I am trying to make the code below faster keeping two of the variables (the ones we need to reuse) in register or any place closer than the cache. The code takes the three adjacent elements in an array at position idx and adds them together.
void stencil(double * input, double * output){
unsigned int idx = 1;
output[0] = input[0] + input[1];
for(; idx < SIZE - 1; idx++){
output[idx] = input[idx-1] + input[idx] + input[idx+1];
}
output[idx] = input[idx-1] + input[idx];
}
My implementation looks like this:
void stencil(double * input, double * output){
unsigned int idx = 0;
double x , y = 0, z;
z = input[idx];
for(; idx < SIZE - 1; idx++){
x = y;
y = z;
z = input[idx + 1];
output[idx] = x + y + z;
}
output[idx] = y + z;
}
the idea is to reuse the variables of the previous operation and make the program faster.
However, the program seems not to have improved in terms of speed and performance. I am using gcc on an AMD Opteron(tm) Processor 6320 CPU and I am compiling the code with the following flags: -march=native -O3 -Wall -std=c99.
I tried with and without native, the generated assembly is different but I cannot get better performance.
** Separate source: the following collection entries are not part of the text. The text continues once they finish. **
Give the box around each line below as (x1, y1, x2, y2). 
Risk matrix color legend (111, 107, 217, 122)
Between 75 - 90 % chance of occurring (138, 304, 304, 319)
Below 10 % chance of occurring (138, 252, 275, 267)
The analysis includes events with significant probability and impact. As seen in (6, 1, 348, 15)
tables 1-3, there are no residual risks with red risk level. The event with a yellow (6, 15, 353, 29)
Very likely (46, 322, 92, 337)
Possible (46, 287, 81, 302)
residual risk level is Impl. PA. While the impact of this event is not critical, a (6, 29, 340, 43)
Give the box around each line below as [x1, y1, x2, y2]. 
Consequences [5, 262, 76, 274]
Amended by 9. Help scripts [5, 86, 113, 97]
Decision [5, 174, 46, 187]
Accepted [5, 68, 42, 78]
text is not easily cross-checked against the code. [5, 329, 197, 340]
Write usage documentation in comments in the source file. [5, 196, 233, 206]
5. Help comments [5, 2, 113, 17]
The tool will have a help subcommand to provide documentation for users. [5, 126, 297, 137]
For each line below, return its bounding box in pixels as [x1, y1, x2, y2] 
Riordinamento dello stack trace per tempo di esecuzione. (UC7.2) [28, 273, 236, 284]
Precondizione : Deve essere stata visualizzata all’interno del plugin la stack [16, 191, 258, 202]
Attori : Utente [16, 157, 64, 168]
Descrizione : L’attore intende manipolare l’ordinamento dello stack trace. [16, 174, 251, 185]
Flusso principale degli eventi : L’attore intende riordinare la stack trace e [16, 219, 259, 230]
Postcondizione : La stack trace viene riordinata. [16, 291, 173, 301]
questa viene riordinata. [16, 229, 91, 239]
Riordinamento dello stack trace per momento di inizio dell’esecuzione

The generated assembly WITHOUT -march=native flag looks like this:
stencil:
.LFB7:
.cfi_startproc
subl $1, %edx
movsd (%rdi), %xmm1
je .L4
movq %rsi, %rcx
xorpd %xmm0, %xmm0
xorl %eax, %eax
jmp .L3
.p2align 4,,10
.p2align 3
.L6:
movapd %xmm1, %xmm0
movapd %xmm2, %xmm1
.L3:
addl $1, %eax
addsd %xmm1, %xmm0
addq $8, %rcx
movl %eax, %r8d
movsd (%rdi,%r8,8), %xmm2
leaq 0(,%r8,8), %r9
addsd %xmm2, %xmm0
movsd %xmm0, -8(%rcx)
cmpl %edx, %eax
jne .L6
.L2:
addsd %xmm2, %xmm1
movsd %xmm1, (%rsi,%r9)
ret
.L4:
movapd %xmm1, %xmm2
xorl %r9d, %r9d
xorpd %xmm1, %xmm1
jmp .L2
And WITH the -march=native flag looks like this:
stencil:
.LFB20:
.cfi_startproc
vmovsd (%rdi), %xmm1
vxorpd %xmm0, %xmm0, %xmm0
leaq 144(%rdi), %rdx
leaq 136(%rsi), %rax
xorl %ecx, %ecx
.p2align 4,,10
.p2align 3
.L2:
vaddsd %xmm1, %xmm0, %xmm0
vmovsd -136(%rdx), %xmm4
prefetcht0 (%rdx)
addl $8, %ecx
prefetchw (%rax)
addq $64, %rdx
addq $64, %rax
vaddsd %xmm1, %xmm4, %xmm1
vaddsd %xmm4, %xmm0, %xmm0
vmovsd %xmm0, -200(%rax)
vmovsd -192(%rdx), %xmm3
vaddsd %xmm3, %xmm1, %xmm1
vaddsd %xmm3, %xmm4, %xmm4
vmovsd %xmm1, -192(%rax)
vmovsd -184(%rdx), %xmm2
vaddsd %xmm2, %xmm4, %xmm4
vaddsd %xmm2, %xmm3, %xmm3
vmovsd %xmm4, -184(%rax)
vmovsd %xmm4, -184(%rax)
vmovsd -176(%rdx), %xmm0
vaddsd %xmm0, %xmm3, %xmm3
vaddsd %xmm0, %xmm2, %xmm2
vmovsd %xmm3, -176(%rax)
vmovsd -168(%rdx), %xmm1
vaddsd %xmm1, %xmm2, %xmm2
vaddsd %xmm1, %xmm0, %xmm0
vmovsd %xmm2, -168(%rax)
vmovsd -160(%rdx), %xmm2
vaddsd %xmm2, %xmm0, %xmm0
vaddsd %xmm2, %xmm1, %xmm1
vmovsd %xmm0, -160(%rax)
vmovsd -152(%rdx), %xmm0
vaddsd %xmm0, %xmm1, %xmm1
vaddsd %xmm0, %xmm2, %xmm2
vmovsd %xmm1, -152(%rax)
vmovsd -144(%rdx), %xmm1
vaddsd %xmm1, %xmm2, %xmm2
vmovsd %xmm2, -144(%rax)
cmpl $1399999992, %ecx
jne .L2
movabsq $11199999944, %rdx
movabsq $11199999936, %rcx
addq %rdi, %rdx
addq %rsi, %rcx
xorl %eax, %eax
jmp .L3
.p2align 4,,7
.p2align 3
.L4:
vmovaps %xmm2, %xmm1
.L3:
vaddsd %xmm0, %xmm1, %xmm0
vmovsd (%rdx,%rax), %xmm2
vaddsd %xmm2, %xmm0, %xmm0
vmovsd %xmm0, (%rcx,%rax)
addq $8, %rax
vmovaps %xmm1, %xmm0
cmpq $56, %rax
jne .L4
vaddsd %xmm2, %xmm1, %xmm1
movabsq $11199999992, %rax
vmovsd %xmm1, (%rsi,%rax)
ret
Does anyone have any suggestion on how to make GCC save the variables into registers to make the code faster? Or any other way to make my code effective bypassing the cache?